This article explores how regression can be used to determine the dependence between variables in three types of directed acyclic graphs (DAGs): pipe, confounder, and collider. The theoretical analysis of these graphs can be found in the linked blog post.

Pipe DAG

In the pipe DAG, variables $X$ and $Z$ are independent when conditioned on Y; mathematically, this can be expressed as

\[P(X,Z \mid Y) = P(X\mid Y) P(Z\mid Y).\]

We verify this using regression by regressing Z on both X and Y. If the dependence of Z on X is flat, then X and Z are independent conditioned on Y.

We demonstrate this using a data set with non-linear dependencies and create three models: linear regression, gradient boosting, and GAM (generalized additive models).

n = 500
noise = 0.2
X = np.random.randn(n)
Y = X**2 + noise**np.random.rand(n)
Z = np.sin(Y/2) + noise*np.random.rand(n)

Figure 1. shows that without conditioning on $Y$, $X$ and $Z$ are dependent with a nonlinear relationship.

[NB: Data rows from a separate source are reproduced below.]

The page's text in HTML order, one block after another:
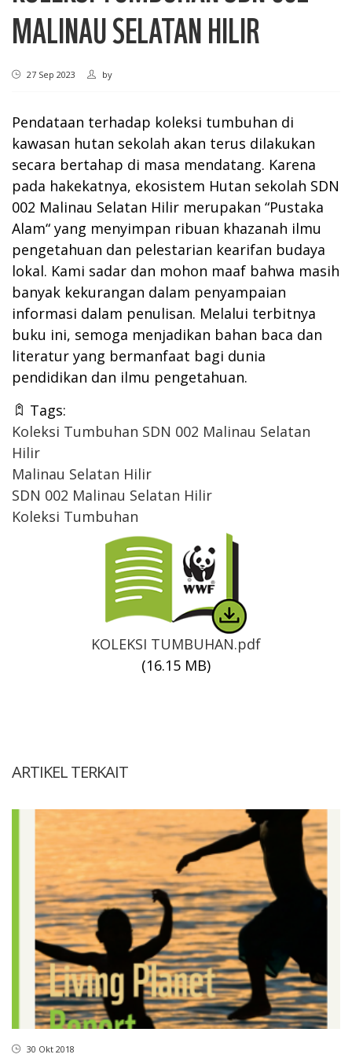
MALINAU SELATAN HILIR
27 Sep 2023 by
Pendataan terhadap koleksi tumbuhan di
kawasan hutan sekolah akan terus dilakukan
secara bertahap di masa mendatang. Karena
pada hakekatnya, ekosistem Hutan sekolah SDN
002 Malinau Selatan Hilir merupakan “Pustaka
Alam“ yang menyimpan ribuan khazanah ilmu
pengetahuan dan pelestarian kearifan budaya
lokal. Kami sadar dan mohon maaf bahwa masih
banyak kekurangan dalam penyampaian
informasi dalam penulisan. Melalui terbitnya
buku ini, semoga menjadikan bahan baca dan
literatur yang bermanfaat bagi dunia
pendidikan dan ilmu pengetahuan.
Tags:
Koleksi Tumbuhan SDN 002 Malinau Selatan
Hilir
Malinau Selatan Hilir
SDN 002 Malinau Selatan Hilir
Koleksi Tumbuhan
Thumbnail
KOLEKSI TUMBUHAN.pdf
(16.15 MB)
ARTIKEL TERKAIT
30 Okt 2018

Figure 1. Pairwise correaltion plot among X, Y, and Z. It is clear that X and Z have nonlinear and nonmonotoic relationship.
import numpy as np
from alibi.explainers import ALE, plot_ale
from sklearn.linear_model import LinearRegression
from sklearn.ensemble import GradientBoostingRegressor
from sklearn.neural_network import MLPRegressor
from pygam import LinearGAM, s

models = [LinearRegression(), 
          LinearGAM(s(0)+s(1), max_iter=1000, tol=0.0000001)]
[,Y) , axis=1), Z) for m in models]
fig, axes = plt.subplots(3,2, sharey=True, figsize=(6, 10))
for description, m, ax in zip(['Linear Regression', 
                               'GAM'], models, axes):
    ale = ALE(m.predict, feature_names=['X','Y'], target_names=['Z'])
    ale_exp = ale.explain(np.stack((X,Y), axis=1), min_bin_points=10)
    plot_ale(ale_exp, ax=ax, n_cols=2)

The ALE (accumulated local effects) plots in Figure 1 reveal that X and Z are independent when Y is included in the regression in the case of non-linear models, while the linear model shows dependence of Z on X, as it cannot account for the nonlinearity in the data.

Figure 2. ALE plots of Z's dependnce on X and Y, for three regression models: linear regression (top), Gradient Boosting Regressor (middle) and GAM (bottom). For the nonlinear regression models X and Z are independent, indicated by the flat line, whereas the linear model shows dependnce between X and Z because the model is incapable of handle the nonlineariaty in the data.

Confounder DAG

In the DAG with a confounder, $X$ and $Y$ are independent when conditioned on $Z$; mathematically, this is

\[P(X,Y \mid Z) = P(X\mid Z) P(Y\mid Z),\]

Again we generate some data. The relationships among $X$, $Y$ and $Z$ are linear.

n = 500
noise = 0.2
Z = np.random.randn(n)
X = 3*Z + noise*np.random.randn(n)
Y = -Z + noise**np.random.rand(n)

Figure 3 shows that without conditioning on the confounder $Z$, $X$ and $Y$ are depenent.

Figure 3. Pairwise correaltion plot among X, Y, and Z. It is clear that X and Z have linear relationship.

We regress $Y$ on $X$ and $Z$. As shown in Figure 4, when conditioned on the confounder $Z$, $X$ and $Y$ are independent.

Figure 4. ALE plots of Z's dependnce on X and Y, for three regression models: linear regression (top), Gradient Boosting Regressor (middle) and GAM (bottom). For all regression models X and Z are independent, indicated by the flat line.

Collider DAG

Finally, in the DAG with a collider, $X$ and $Y$ are dependent when conditioned on $Z$; mathematically expressed as

\[P(X,Y \mid Z) \neq P(X\mid Z) P(Y\mid Z).\]

We generate some data with linear relationships among $X$, $Y$ and $Z$.

n = 500
noise = 0.2
X = np.random.randn(n)
Y = np.random.randn(n)
Z = X + 2*Y + noise*np.random.randn(n)

Figure 5 shows that without condiitoing on the collider $Z$, $X$ and $Y$ are independent.

Figure 5. Pairwise correaltion plot among X, Y, and Z. It is clear that X and Y are independent.

We regress $Y$ on $X$ and $Z$. As shown in Figure 6, when conditioned on the collider $Z$, $X$ and $Y$ are dependent.

Figure 6. ALE plots of Z's dependnce on X and Y, for three regression models: linear regression (top), Gradient Boosting Regressor (middle) and GAM (bottom). For all regression models X and Y are dependent, when conditioned on the collider Z.

In this note, regression models and ALE plots were used to analyze variable dependence in DAGs, with simulation results aligned with theoretical analysis.